** Goal of the exercise **
Every entry below should be returned exactly as it appears, with pictures left out.
*** Opening Task material ***
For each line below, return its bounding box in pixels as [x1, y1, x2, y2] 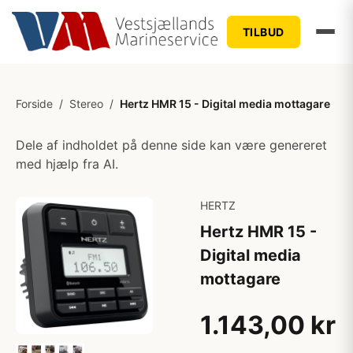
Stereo [69, 97, 103, 110]
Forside [16, 97, 53, 110]
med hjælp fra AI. [16, 156, 118, 172]
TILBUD [242, 24, 284, 39]
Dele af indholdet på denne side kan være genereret [16, 137, 327, 153]
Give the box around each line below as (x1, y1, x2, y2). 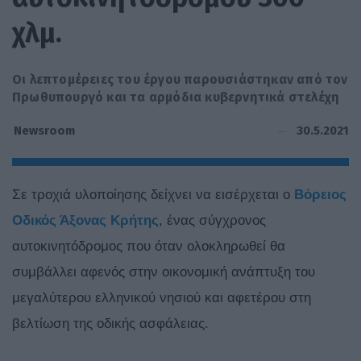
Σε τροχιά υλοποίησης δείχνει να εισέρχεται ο (12, 187, 294, 203)
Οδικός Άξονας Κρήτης (12, 213, 159, 229)
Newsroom (14, 123, 75, 139)
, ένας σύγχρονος (159, 213, 266, 229)
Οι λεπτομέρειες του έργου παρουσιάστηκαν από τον (12, 72, 348, 87)
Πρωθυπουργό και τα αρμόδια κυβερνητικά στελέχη (12, 89, 340, 105)
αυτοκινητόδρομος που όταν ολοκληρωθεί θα (12, 239, 285, 255)
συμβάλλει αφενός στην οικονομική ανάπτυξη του (12, 264, 315, 280)
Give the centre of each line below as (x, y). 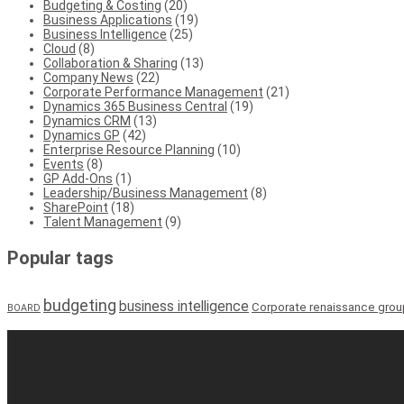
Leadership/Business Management (146, 193)
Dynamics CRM (87, 121)
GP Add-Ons (78, 179)
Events (64, 165)
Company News (88, 78)
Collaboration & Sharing (110, 64)
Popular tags (60, 258)
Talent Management (103, 222)
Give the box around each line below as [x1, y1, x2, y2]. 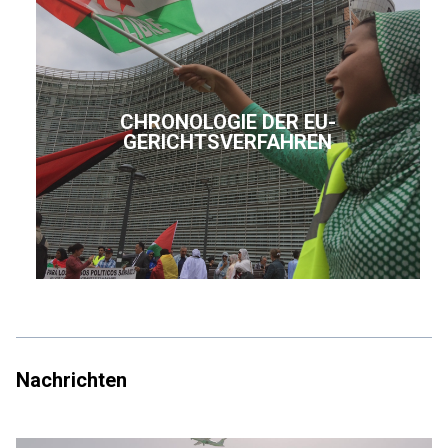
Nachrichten [16, 368, 127, 393]
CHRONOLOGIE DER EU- [119, 110, 336, 135]
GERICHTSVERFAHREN [123, 130, 333, 155]
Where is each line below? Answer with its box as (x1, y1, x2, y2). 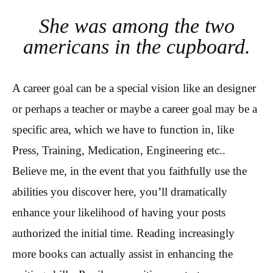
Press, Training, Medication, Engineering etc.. (12, 143, 225, 157)
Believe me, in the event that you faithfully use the (12, 164, 247, 177)
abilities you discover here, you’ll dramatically (12, 185, 227, 198)
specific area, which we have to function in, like (12, 122, 234, 136)
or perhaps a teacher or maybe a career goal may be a (12, 102, 257, 115)
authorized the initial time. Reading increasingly (12, 226, 235, 239)
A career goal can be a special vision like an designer (12, 81, 256, 94)
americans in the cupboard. (23, 35, 250, 58)
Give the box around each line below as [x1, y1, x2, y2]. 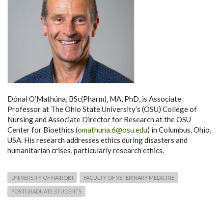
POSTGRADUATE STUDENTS [11, 188, 82, 194]
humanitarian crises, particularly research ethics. [7, 145, 164, 155]
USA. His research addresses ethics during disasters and [7, 135, 188, 144]
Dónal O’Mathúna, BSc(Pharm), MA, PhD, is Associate [7, 94, 181, 103]
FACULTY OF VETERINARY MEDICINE [83, 174, 174, 181]
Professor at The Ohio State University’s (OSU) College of [7, 104, 197, 113]
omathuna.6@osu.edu [78, 125, 147, 134]
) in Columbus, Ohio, [147, 125, 211, 134]
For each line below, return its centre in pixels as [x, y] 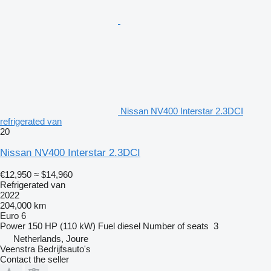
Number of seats [176, 226]
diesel [129, 226]
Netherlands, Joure [51, 238]
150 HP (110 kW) [62, 226]
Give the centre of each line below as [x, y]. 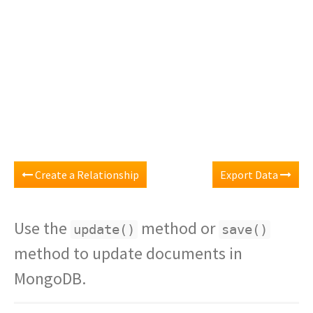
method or [178, 228]
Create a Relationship [86, 175]
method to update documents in [128, 253]
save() [245, 230]
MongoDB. [50, 278]
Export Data [250, 175]
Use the [42, 228]
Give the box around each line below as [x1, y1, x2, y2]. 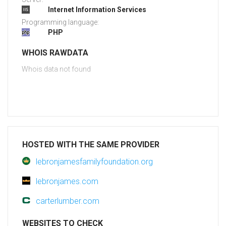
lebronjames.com [36, 177, 98, 187]
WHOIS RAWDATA [22, 48, 88, 58]
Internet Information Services [48, 6, 146, 14]
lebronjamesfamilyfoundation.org [36, 157, 153, 167]
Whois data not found [22, 65, 91, 74]
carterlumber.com [36, 196, 99, 206]
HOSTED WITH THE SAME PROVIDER [22, 140, 159, 150]
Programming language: [22, 18, 99, 27]
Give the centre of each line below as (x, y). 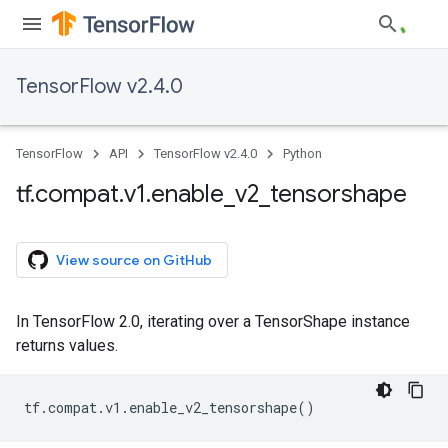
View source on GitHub (134, 260)
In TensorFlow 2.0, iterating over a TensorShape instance (213, 321)
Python (302, 153)
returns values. (67, 345)
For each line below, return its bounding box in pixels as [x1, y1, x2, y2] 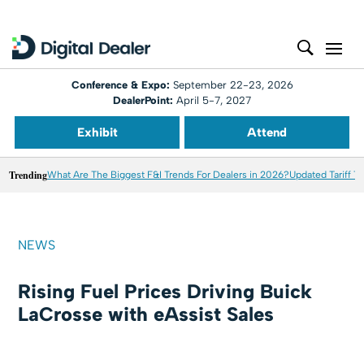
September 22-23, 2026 [172, 79, 293, 91]
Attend [247, 125, 287, 140]
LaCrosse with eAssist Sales [18, 302, 275, 326]
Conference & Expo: [71, 79, 173, 91]
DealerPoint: [113, 94, 173, 106]
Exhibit [76, 125, 118, 140]
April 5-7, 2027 [173, 94, 251, 106]
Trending [9, 168, 48, 182]
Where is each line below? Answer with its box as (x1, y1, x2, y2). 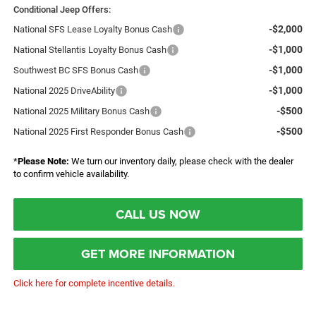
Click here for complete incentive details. (13, 278, 175, 289)
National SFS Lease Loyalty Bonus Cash (13, 24, 172, 35)
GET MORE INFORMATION (81, 245, 235, 264)
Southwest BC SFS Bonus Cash (13, 65, 138, 76)
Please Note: (17, 156, 69, 167)
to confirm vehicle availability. (13, 169, 129, 180)
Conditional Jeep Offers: (13, 4, 111, 16)
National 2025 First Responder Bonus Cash (13, 126, 183, 138)
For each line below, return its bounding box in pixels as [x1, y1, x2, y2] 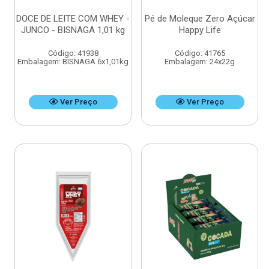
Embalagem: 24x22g [165, 57, 235, 67]
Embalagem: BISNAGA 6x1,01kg [17, 57, 128, 67]
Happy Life [178, 25, 221, 36]
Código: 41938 [47, 49, 98, 58]
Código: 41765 [174, 49, 225, 58]
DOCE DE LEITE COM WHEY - [16, 13, 130, 25]
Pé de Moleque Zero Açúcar [144, 13, 255, 25]
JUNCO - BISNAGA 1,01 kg [21, 25, 125, 36]
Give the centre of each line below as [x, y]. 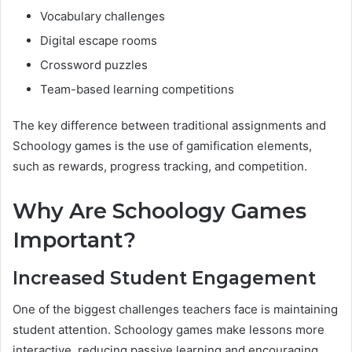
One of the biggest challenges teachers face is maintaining [175, 310]
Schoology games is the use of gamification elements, [162, 146]
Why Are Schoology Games [159, 211]
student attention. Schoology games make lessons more [169, 330]
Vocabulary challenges [103, 16]
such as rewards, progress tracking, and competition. [160, 167]
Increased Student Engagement [164, 278]
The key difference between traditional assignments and [169, 126]
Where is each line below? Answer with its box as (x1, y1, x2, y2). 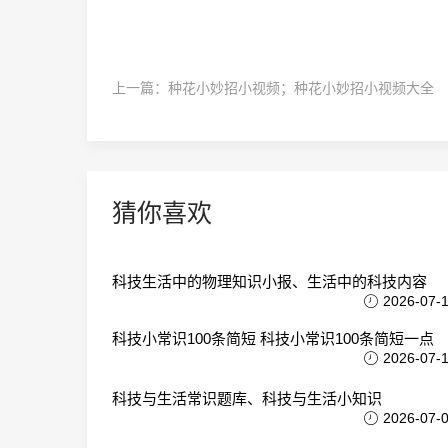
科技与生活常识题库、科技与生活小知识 (112, 390, 382, 407)
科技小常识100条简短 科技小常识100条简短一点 (112, 330, 434, 347)
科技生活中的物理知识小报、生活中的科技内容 (112, 273, 427, 290)
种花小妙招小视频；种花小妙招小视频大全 (168, 80, 434, 96)
*** Closing Task material ***
** Written answer **
For each line below, return its bounding box in pixels as [x1, y1, x2, y2] 
Stereo [69, 97, 103, 110]
Forside [16, 97, 53, 110]
med hjælp fra AI. [16, 156, 118, 172]
TILBUD [242, 24, 284, 39]
Dele af indholdet på denne side kan være genereret [16, 137, 327, 153]
Give the box around each line below as (x1, y1, x2, y2). 
Σε τροχιά υλοποίησης δείχνει να εισέρχεται ο (12, 187, 294, 203)
Οδικός Άξονας Κρήτης (12, 213, 159, 229)
Newsroom (14, 123, 75, 139)
, ένας σύγχρονος (159, 213, 266, 229)
Οι λεπτομέρειες του έργου παρουσιάστηκαν από τον (12, 72, 348, 87)
Πρωθυπουργό και τα αρμόδια κυβερνητικά στελέχη (12, 89, 340, 105)
αυτοκινητόδρομος που όταν ολοκληρωθεί θα (12, 239, 285, 255)
συμβάλλει αφενός στην οικονομική ανάπτυξη του (12, 264, 315, 280)
Give the centre of each line below as (x, y). 
Leadership/Business Management (146, 193)
Dynamics CRM (87, 121)
GP Add-Ons (78, 179)
Events (64, 165)
Company News (88, 78)
Collaboration & Sharing (110, 64)
Popular tags (60, 258)
Talent Management (103, 222)
Give the box around each line below as [x1, y1, x2, y2]. 
Nachrichten [16, 368, 127, 393]
CHRONOLOGIE DER EU- [119, 110, 336, 135]
GERICHTSVERFAHREN [123, 130, 333, 155]
Where is each line below? Answer with its box as (x1, y1, x2, y2). 
Press, Training, Medication, Engineering etc.. (12, 143, 225, 157)
Believe me, in the event that you faithfully use the (12, 164, 247, 177)
abilities you discover here, you’ll dramatically (12, 185, 227, 198)
specific area, which we have to function in, like (12, 122, 234, 136)
or perhaps a teacher or maybe a career goal may be a (12, 102, 257, 115)
authorized the initial time. Reading increasingly (12, 226, 235, 239)
A career goal can be a special vision like an designer (12, 81, 256, 94)
americans in the cupboard. (23, 35, 250, 58)
Give the box around each line below as [x1, y1, x2, y2]. 
POSTGRADUATE STUDENTS [11, 188, 82, 194]
humanitarian crises, particularly research ethics. [7, 145, 164, 155]
USA. His research addresses ethics during disasters and [7, 135, 188, 144]
Dónal O’Mathúna, BSc(Pharm), MA, PhD, is Associate [7, 94, 181, 103]
FACULTY OF VETERINARY MEDICINE [83, 174, 174, 181]
Professor at The Ohio State University’s (OSU) College of [7, 104, 197, 113]
omathuna.6@osu.edu [78, 125, 147, 134]
) in Columbus, Ohio, [147, 125, 211, 134]
For each line below, return its centre in pixels as [x, y] 
Number of seats [176, 226]
diesel [129, 226]
Netherlands, Joure [51, 238]
150 HP (110 kW) [62, 226]
Give the centre of each line below as [x, y]. 
method or [178, 228]
Create a Relationship [86, 175]
method to update documents in [128, 253]
save() [245, 230]
MongoDB. [50, 278]
Export Data [250, 175]
Use the [42, 228]
Give the box around each line below as [x1, y1, x2, y2]. 
lebronjames.com [36, 177, 98, 187]
WHOIS RAWDATA [22, 48, 88, 58]
Internet Information Services [48, 6, 146, 14]
lebronjamesfamilyfoundation.org [36, 157, 153, 167]
Whois data not found [22, 65, 91, 74]
carterlumber.com [36, 196, 99, 206]
HOSTED WITH THE SAME PROVIDER [22, 140, 159, 150]
Programming language: [22, 18, 99, 27]
Give the centre of each line below as (x, y). 
View source on GitHub (134, 260)
In TensorFlow 2.0, iterating over a TensorShape instance (213, 321)
Python (302, 153)
returns values. (67, 345)
For each line below, return its bounding box in pixels as [x1, y1, x2, y2] 
September 22-23, 2026 [172, 79, 293, 91]
Attend [247, 125, 287, 140]
LaCrosse with eAssist Sales [18, 302, 275, 326]
Conference & Expo: [71, 79, 173, 91]
DealerPoint: [113, 94, 173, 106]
Exhibit [76, 125, 118, 140]
April 5-7, 2027 [173, 94, 251, 106]
Trending [9, 168, 48, 182]
Where is each line below? Answer with its box as (x1, y1, x2, y2). 
Click here for complete incentive details. (13, 278, 175, 289)
National SFS Lease Loyalty Bonus Cash (13, 24, 172, 35)
GET MORE INFORMATION (81, 245, 235, 264)
Southwest BC SFS Bonus Cash (13, 65, 138, 76)
Please Note: (17, 156, 69, 167)
to confirm vehicle availability. (13, 169, 129, 180)
Conditional Jeep Offers: (13, 4, 111, 16)
National 2025 First Responder Bonus Cash (13, 126, 183, 138)
For each line below, return its bounding box in pixels as [x1, y1, x2, y2] 
Embalagem: 24x22g [165, 57, 235, 67]
Embalagem: BISNAGA 6x1,01kg [17, 57, 128, 67]
Happy Life [178, 25, 221, 36]
Código: 41938 [47, 49, 98, 58]
Código: 41765 [174, 49, 225, 58]
DOCE DE LEITE COM WHEY - [16, 13, 130, 25]
Pé de Moleque Zero Açúcar [144, 13, 255, 25]
JUNCO - BISNAGA 1,01 kg [21, 25, 125, 36]
Give the centre of each line below as [x, y]. 
One of the biggest challenges teachers face is maintaining [175, 310]
Schoology games is the use of gamification elements, [162, 146]
Why Are Schoology Games [159, 211]
student attention. Schoology games make lessons more [169, 330]
Vocabulary challenges [103, 16]
such as rewards, progress tracking, and competition. [160, 167]
Increased Student Engagement [164, 278]
The key difference between traditional assignments and [169, 126]
Where is each line below? Answer with its box as (x1, y1, x2, y2). 
科技与生活常识题库、科技与生活小知识 (112, 390, 382, 407)
科技小常识100条简短 科技小常识100条简短一点 (112, 330, 434, 347)
科技生活中的物理知识小报、生活中的科技内容 (112, 273, 427, 290)
种花小妙招小视频；种花小妙招小视频大全 (168, 80, 434, 96)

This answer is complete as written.